The reason we have to use a GPU is because the number of parameters can be very large and while the operations might be simple (multiplication, addition, differentiation (aka computation of the gradients) - even differentiation is just multiplication and adddition), there needs to be lots of them, and GPUS are ideal for this soft of computation because they can be parallelized.

One alternative to computing the loss for the all the samples at once, is to compute the loss (and the subsequent gradients) for each sample of input data (e.g. one image at a time) and update the weights as we pass through all the samples. In this extreme case, an epoch (where an epoch is one pass through all your training data) consists of N passes of the training loop given N samples of training data. This is known as online or sequential gradient descent and is considered a variant of stochastic gradient descent.

A more common alternative is the middle ground where we take a batch of n input samples at a time (call this batch size bs) and compute the loss, compute the gradients and adjust the parameters for the entire batch. This means that as the model goes through each batch, the model is computing the loss from each batch and applying the update to the model’s parameters to be used for the predictions of the next batch to see if its update does result in a lower loss (i.e. improve the model’s performance).
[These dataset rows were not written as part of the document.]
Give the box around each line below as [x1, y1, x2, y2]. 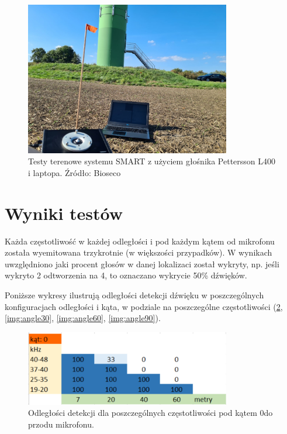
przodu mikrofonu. [28, 418, 94, 430]
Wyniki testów [5, 201, 123, 225]
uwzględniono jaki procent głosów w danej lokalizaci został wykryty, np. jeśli [5, 257, 279, 270]
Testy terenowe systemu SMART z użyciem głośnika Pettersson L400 [28, 155, 276, 167]
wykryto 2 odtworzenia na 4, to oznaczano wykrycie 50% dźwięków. [5, 269, 247, 281]
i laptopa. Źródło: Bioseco [28, 166, 121, 178]
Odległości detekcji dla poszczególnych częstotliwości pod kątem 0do [28, 407, 273, 419]
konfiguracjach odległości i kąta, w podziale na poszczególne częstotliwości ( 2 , [5, 300, 283, 312]
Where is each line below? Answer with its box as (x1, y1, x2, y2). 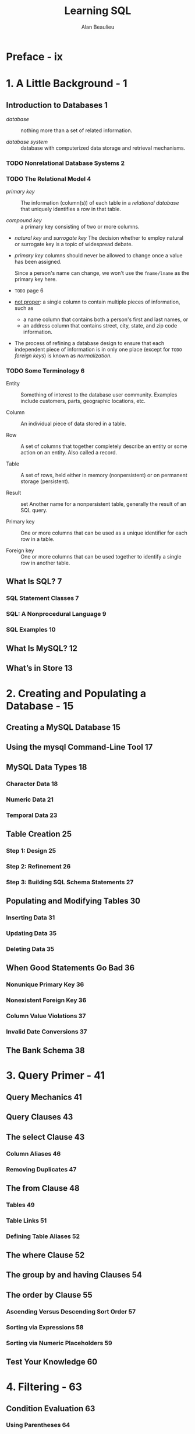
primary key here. (14, 276, 57, 283)
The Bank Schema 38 (6, 1046, 86, 1056)
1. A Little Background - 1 (6, 77, 127, 90)
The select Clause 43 (6, 1132, 85, 1142)
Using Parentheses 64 (6, 1421, 70, 1429)
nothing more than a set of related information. (20, 127, 133, 134)
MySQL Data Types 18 (6, 762, 87, 772)
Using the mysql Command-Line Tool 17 (6, 742, 153, 752)
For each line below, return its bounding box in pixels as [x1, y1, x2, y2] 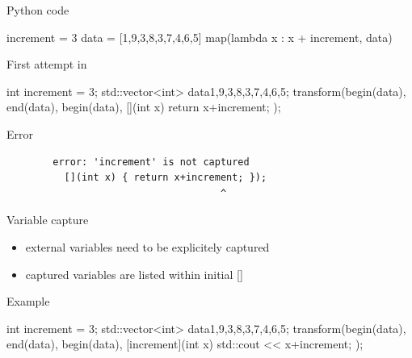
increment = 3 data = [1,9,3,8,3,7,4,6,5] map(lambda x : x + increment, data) [6, 28, 393, 45]
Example [6, 293, 50, 310]
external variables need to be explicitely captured [25, 238, 270, 255]
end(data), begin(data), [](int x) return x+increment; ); [6, 98, 281, 115]
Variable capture [6, 211, 89, 228]
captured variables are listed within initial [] [25, 265, 243, 282]
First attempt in [6, 56, 87, 73]
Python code [6, 2, 69, 18]

So for a given batch size bs, there will be m batches where m is equal to N input samples divided by the batch size bs. This means that for each epoch, there will be m passes through the training loop. This is known as batch gradient descent and is also considered as a variant of stochastic gradient descent.

This can maximize the utilization of the GPU as we can adjust the batch size so that the entire input data for each batch plus the parameters can fit into the GPU memory.

Also, we can also consider online or sequential gradient descent as a batch gradient descent with a batch size of one.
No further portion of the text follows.